Retrieving the active topics

You can retrieve the topics that are being actively mirrored by using the following interfaces:

CLI:

ibmcloud es mirroring-active-topics

REST API:

curl -s -X GET -H "Authorization: <bearer token>" <admin url>/admin/mirroring/active-topics

Building mirroring aware applications

Producers

We recommend producers to produce to local topics only, hence they should not require changes when they switch between clusters.

Consumers

Consumers should subscribe to and consume from both the local and remote topics. This can be done with one wild-carded subscription. For example, to consume from both  accounting.invoice and accounting.invoice.<ALIAS>, use the subscription to accounting.invoice.*.

When you consume both local and remote topics, check if the application requires strict ordering. In such a case, remote topics are to be fully consumed first before you start to consume from local topics. This way messages are processed in the order that they were produced.

Consumer offsets

While consumer groups offsets are replicated between clusters, they must be explicitly used by consumers to reset their position when they switch cluster.

The RemoteClusterUtils package allows to easily make these changes. Such logic is demonstrated in ConsumerRunnable.java.

Monitoring mirroring

You can monitor mirroring by using IBM Cloud Monitoring. To enable monitoring, see Monitoring Event Streams metrics. The Monitoring dashboard is available on the target cluster.

The Event Streams Mirroring dashboard exposes the following metrics:

  • Mirroring throughput: The bytes per second of mirroring throughput from the source Event Streams instance. This is useful to see whether mirroring is active and for capacity planning.
  • Mirroring latency: The per-topic mirroring latency in second from the source Event Streams instance. This is useful to determine how far behind a topic on the target cluster is.

Data that is produced within the latency window might not be present on the target cluster yet and still might be lost if a disaster happens on the source cluster. However, if mirroring is up to date, failing over while both clusters stay healthy can be achieved without any data loss.

Understanding recovery objectives with mirroring

In a data protection plan such as mirroring, recovery point objective (RPO) and recovery time objective (RTO) are key parameters. You must understand the decisions that are associated with these objectives.

You can monitor the recovery point objective by using the mirroring latency metric that is provided in the Mirroring dashboard. This metric shows the lag between both clusters, so you can estimate the amount of data loss if a disaster occurs. You are responsible for monitoring that value and ensuring that it fits in your RPO.

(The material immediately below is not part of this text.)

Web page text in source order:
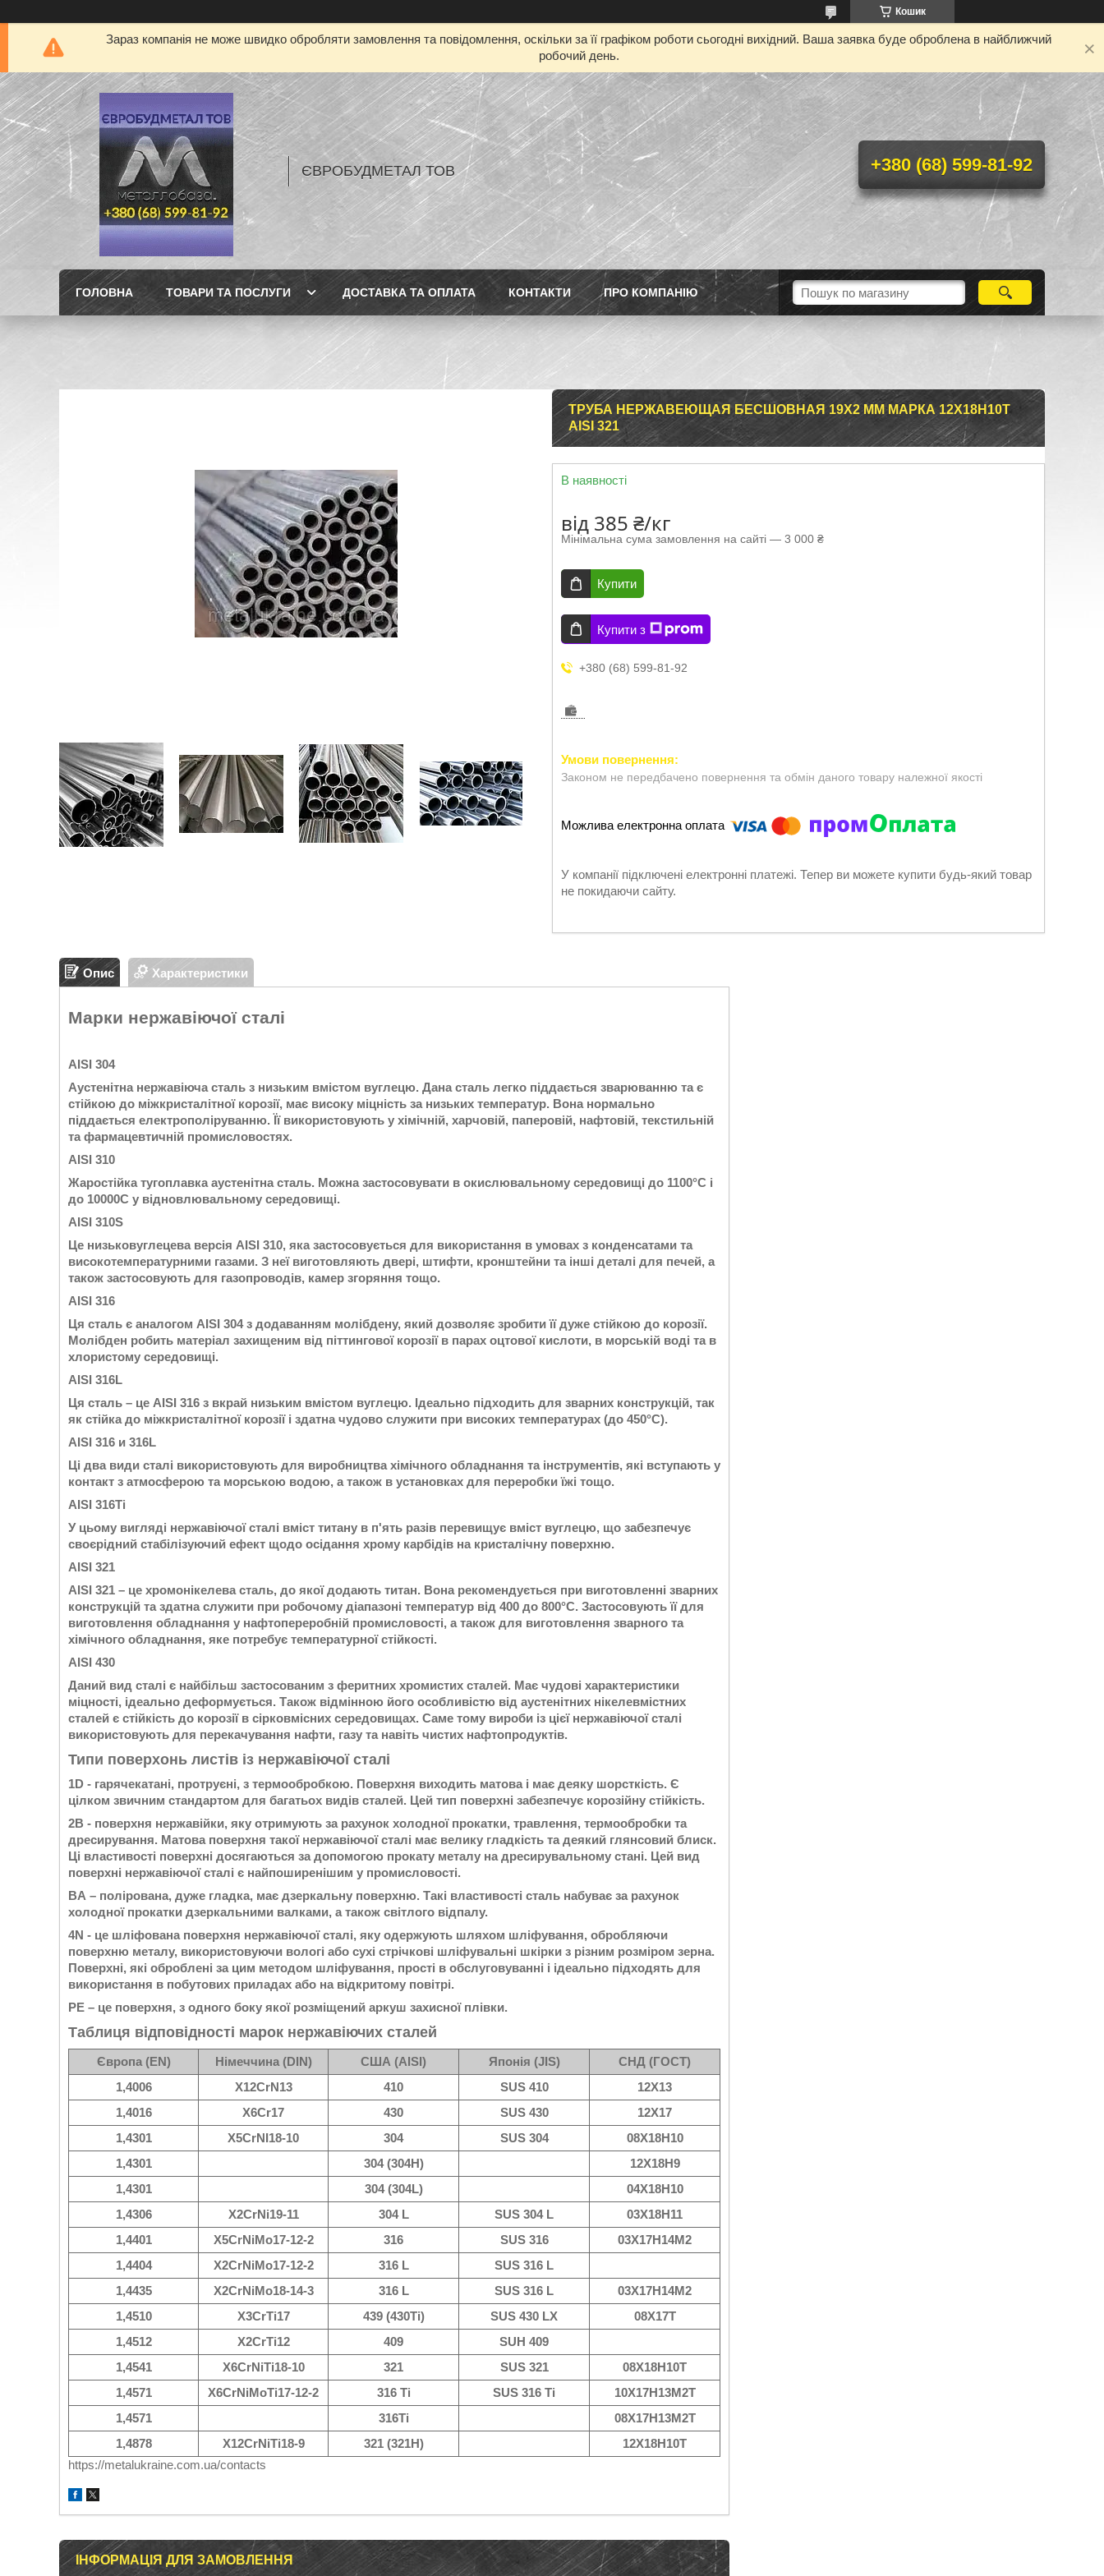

The recovery time objective is fully controlled by users and is made of the following timing windows:

  • The time that it takes the user to decide to fail over.
  • The time that it takes the user to fail over their applications.

Testing

Test failing over and back when you made your applications mirroring aware. Complete the steps that are outlined in the Disaster recovery example scenario and use the Monitoring dashboards to ensure that all steps complete as expected.

Deleting and re-creating topics with the same name on the source cluster

When topics are deleted on the source cluster, the corresponding topic on the target cluster is not automatically deleted. If you delete a topic on the source cluster and then re-create a topic of the same name, replication of topic might not start immediately. Therefore, if you intend to re-create the source topic, delete the corresponding topic on the target cluster before you re-create the topic on the source cluster. Do not delete and then re-create topics with the same name.

Considerations for Kafka Streams and Kafka Connect

Kafka Streams and Kafka Connect rely on internal topics with specific names to store state and configuration. When these topics are mirrored, they are renamed on the target cluster. For this reason, Kafka Streams and Kafka Connect applications cannot failover and failback seamlessly between clusters. Consider this when you plan disaster recovery of such applications.